The training and evaluation takes about 2 minutes and generates final output similar to:

I0805 21:23:05.134161 139825684965184] Done training epoch 3, epoch loss=0.097
I0805 21:23:06.722786 139825684965184] Done eval epoch 3, hit_rate=0.585
I0805 21:23:16.005549 139825684965184] Saving model as TF checkpoint: gs://gm-bucket-eu/ncf/ctl_checkpoint
I0805 21:23:16.058367 139825684965184] Result is {'loss': <tf.Tensor: shape=(), dtype=float32, numpy=0.09678721>, 'eval_loss': None, 'eval_hit_rate': , 'step_timestamp_log': ['BatchTimestamp', 'BatchTimestamp', 'BatchTimestamp', 'BatchTimestamp', 'BatchTimestamp', 'BatchTimestamp', 'BatchTimestamp', 'BatchTimestamp', 'BatchTimestamp', 'BatchTim
estamp', 'BatchTimestamp', 'BatchTimestamp', 'BatchTimestamp', 'BatchTimestamp', 'BatchTimestamp', 'BatchTimestamp', 'BatchTimestamp', 'BatchTimestamp', 'BatchTimestamp', 'BatchTimestamp', 'BatchTimestamp', 'BatchTimestamp', 'BatchTimestamp', 'BatchTimestamp', 'BatchTimestamp',
 'BatchTimestamp', 'BatchTimestamp', 'BatchTimestamp', 'BatchTime
stamp', 'BatchTimestamp', 'BatchTimestamp'], 'train_finish_time': 1596662568.102817, 'avg_exp_per_second': 4474047.406912873}

Cleaning up

To avoid incurring charges to your Google Cloud account for the resources used in this tutorial, either delete the project that contains the resources, or keep the project and delete the individual resources.
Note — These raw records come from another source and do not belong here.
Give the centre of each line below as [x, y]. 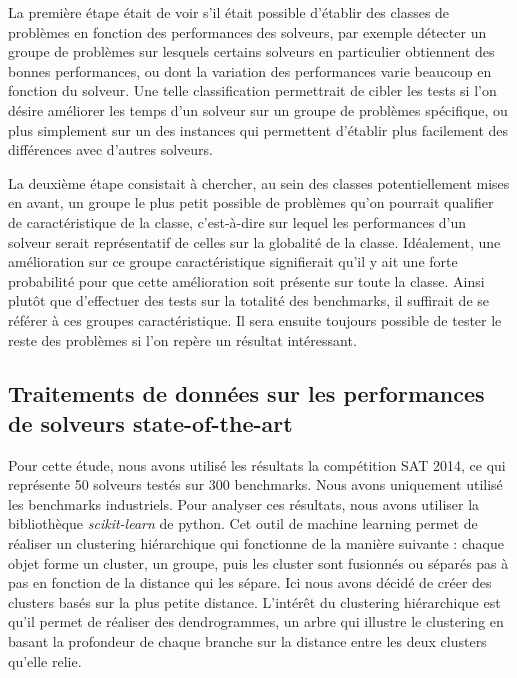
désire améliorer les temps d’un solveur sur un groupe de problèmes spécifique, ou [258, 109]
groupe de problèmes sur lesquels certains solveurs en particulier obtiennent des [251, 51]
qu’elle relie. [45, 660]
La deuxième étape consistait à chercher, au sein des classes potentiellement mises [259, 182]
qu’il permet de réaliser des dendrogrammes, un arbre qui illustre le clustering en [256, 621]
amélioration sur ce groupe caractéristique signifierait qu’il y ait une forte [233, 261]
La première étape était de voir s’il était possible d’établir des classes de [229, 12]
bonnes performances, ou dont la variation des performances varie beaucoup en [250, 70]

Clean up the Compute Engine VM instance and Cloud TPU resources.

  1. Disconnect from the Compute Engine instance, if you have not already done so:

    (vm)$ exit

    Your prompt should now be username@projectname, showing you are in the Cloud Shell.
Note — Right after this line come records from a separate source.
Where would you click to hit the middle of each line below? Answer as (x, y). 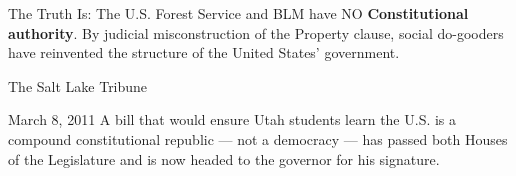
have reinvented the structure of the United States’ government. (204, 52)
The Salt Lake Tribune (78, 85)
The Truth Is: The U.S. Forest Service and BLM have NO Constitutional (238, 13)
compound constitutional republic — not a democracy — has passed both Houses (258, 138)
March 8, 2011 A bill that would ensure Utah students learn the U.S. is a (232, 119)
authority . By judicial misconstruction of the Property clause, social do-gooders (256, 32)
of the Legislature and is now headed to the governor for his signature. (224, 158)

  2. In your VM or Cloud Shell, run ctpu delete with the --name and --zone flags you used when you set up the Cloud TPU to delete your Cloud TPU:

    $ ctpu delete --project=${PROJECT_ID} \
      --name=ncf-tutorial \
  3. Run the following command to verify the Compute Engine VM and Cloud TPU have been shut down:

    $ ctpu status --project=${PROJECT_ID} \
      --name=ncf-tutorial \

    The deletion might take several minutes. A response like the one below indicates there are no more allocated instances:

    2018/04/28 16:16:23 WARNING: Setting zone to "europe-west4-a"
    No instances currently exist.
            Compute Engine VM:     --
            Cloud TPU:             --
  4. Run gsutil as shown, replacing bucket-name with the name of the Cloud Storage bucket you created for this tutorial:

    $ gsutil rm -r gs://bucket-name

What's next

In this tutorial you have trained the NCF model using a sample dataset. The results of this training are (in most cases) not usable for inference. To use a model for inference you can train the data on a publicly available dataset or your own data set. Models trained on Cloud TPUs require datasets to be in TFRecord format.
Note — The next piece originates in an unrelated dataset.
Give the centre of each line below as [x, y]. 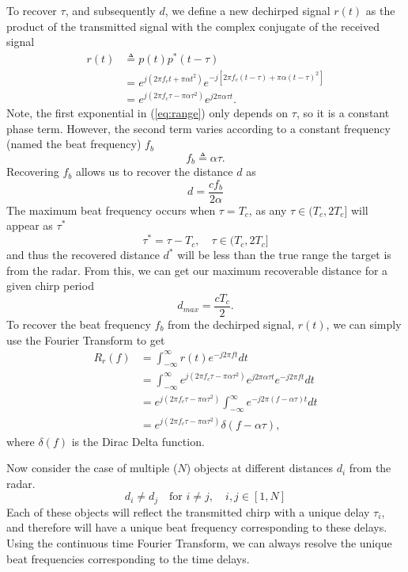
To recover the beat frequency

You can use the dataset conversion tool sample to convert an image classification dataset into TFRecord format. If you are not using an image classification model, you will have to convert your dataset to TFRecord format yourself. For more information, see TFRecord and tf.Example

Hyperparameter tuning

To improve the model's performance with your dataset, you can tune the model's hyperparameters. You can find information about hyperparameters common to all TPU supported models on GitHub. Information about model-specific hyperparameters can be found in the source code for each model. For more information on hyperparameter tuning, see Overview of hyperparameter tuning, Using the Hyperparameter tuning service and Tune hyperparameters.


Once you have trained your model you can use it for inference (also called prediction). AI Platform is a cloud-based solution for developing, training, and deploying machine learning models. Once a model is deployed, you can use the AI Platform Prediction service.